Post » Pon maja 16, 2022 11:10 Re: bajka dla Kubusia st.4 - pamięci mojego ukochanego kota

Też myślę, że historia powinna się skonczyć w momencie, kiedy przestałaś ją opowiadać Kubusiowi. To przecież była bajka dla niego.
Nasz wątek:
viewtopic.php?f=46&t=187577
Wątek kotów Joli Dworcowej:
viewtopic.php?f=1&t=191624
Kącik Muzyczny
viewtopic.php?f=8&t=190784
Zjawiska niewytłumaczalne, opowieści o duchach i nie tylko
viewtopic.php?f=8&t=194190

jolabuk5

 
Posty: 59703
Od: Nie paź 16, 2005 14:56
Lokalizacja: Łódź

Post » Pon maja 16, 2022 21:03 Re: bajka dla Kubusia st.4 - pamięci mojego ukochanego kota

odc.10
Tu muszę wyjaśnić na czym polegała wyjątkowość filmów przyrodniczych Spółki Pif & Paf. Otóż przyzwyczajeni jesteśmy do filmów, gdzie kamera obserwuje zwierzęta w ich naturalnym środowisku, minuta po minucie.
Natomiast w filmach, produkowanych przez Pifa i Pafa , zwierzęta same opowiadały o swoim życiu. Pif i Paf przeprowadzali z takim zwierzakiem rozmowę, pytali się o zwyczaje, o życie codzienne, o ich rodziny a także o marzenia. Odpowiedzi były bardzo różne. Jeden wąż na przykład powiedział, że wolałby być ptakiem, a nie wężem. Kret zaś nie lubił chować się pod ziemią; wolałby wylegiwać się na słonku, jak jaszczurka. Jaszczurka zaś chętnie by sobie popływała. Takie małe marzenia małych zwierząt. Były też wywiady z mieszkańcami schronisk, bo, jak pisałam, sytuacja tych zwierząt bardzo leżała na sercu naszym przyjaciołom.

Wracając do nowego bohatera: szczurka Adasia, to Pif był bardzo zadowolony, że szczurek do nich dołączył. Zakochany Paf kompletnie był rozkojarzony w czasie pracy. Pif do niego mówił, radził się go w ważnej sprawie, a Paf w ogóle nie słyszał, co się do niego mówi. Codziennie rano, w południe i wieczorem spotykał się ze swoją dziewczyną, a potem tylko patrzył na zegarek kiedy następne spotkanie nastąpi. Pif wreszcie dał spokój.
- Proszę, przejmij obowiązki Pafa, dopóki ten się nie otrząśnie - zwrócił się Pif do Adasia.
Szczurek Adaś zastąpił Pafa idealnie wpasowując się w rolę. Do czasu...

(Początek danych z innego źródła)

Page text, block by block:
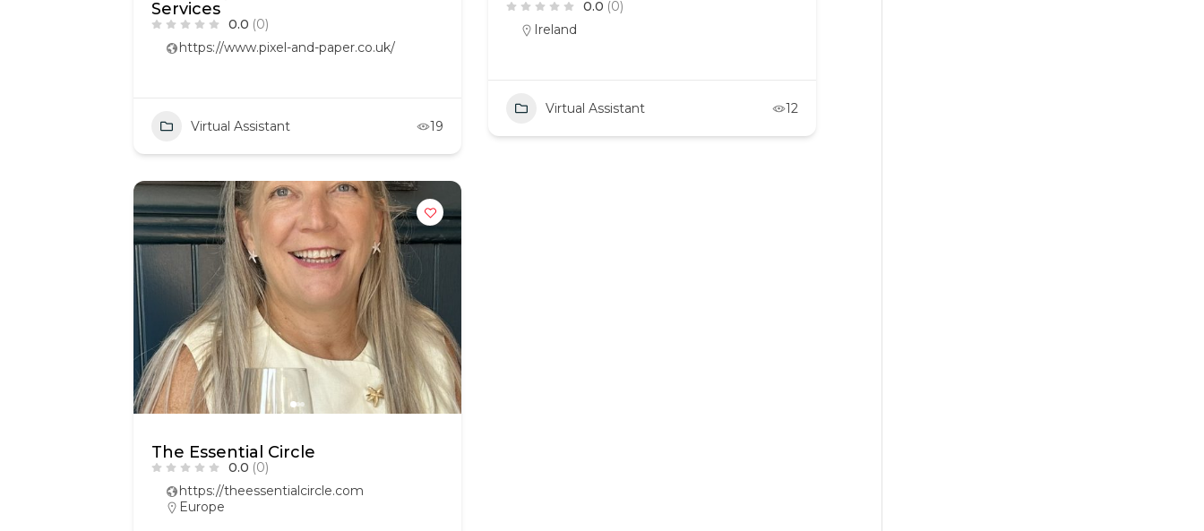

Przed narodzinami dzieci Kubusia i Toli wszyscy pojechali na wieś. Jeździli tam bardzo często, by trochę odpocząć. Do tej pory Pif i Paf wracali po dwóch dniach, a reszta później. Tym razem Pif i Adaś wrócili wcześniej, a Paf nawet tego nie zauważył. Przyjechał razem z dziewczyną i przez cały czas chodzili własnymi ścieżkami.

Kiedy Tola urodziła dwoje dzieci, Adaś oszalał na ich punkcie. Mył, przewijał, tulił do snu, masował brzuszki gdy bolały. (Tola tylko je karmiła) Był najlepsza niańką na świecie. Dzielił czas miedzy dziećmi a firmą.

odc.10a
Maleńka kotka dostała na imię Mimi, a kotek - Maks.
Firma wypuściła nowy plakat, którego autorem był Adaś: w środku szczur trzymający na kolanach maleństwa, po obu stronach siedzą Pif i Paf, a na górze, nad nimi napis: NASZE CHRZEŚNIAKI.
Tola żaliła się do Kubusia:
- Popatrz, przecież nasze dzieci nie będą normalnymi kotami. Będą, jak Pif i Paf, celebrytami i przejmą po nich firmę.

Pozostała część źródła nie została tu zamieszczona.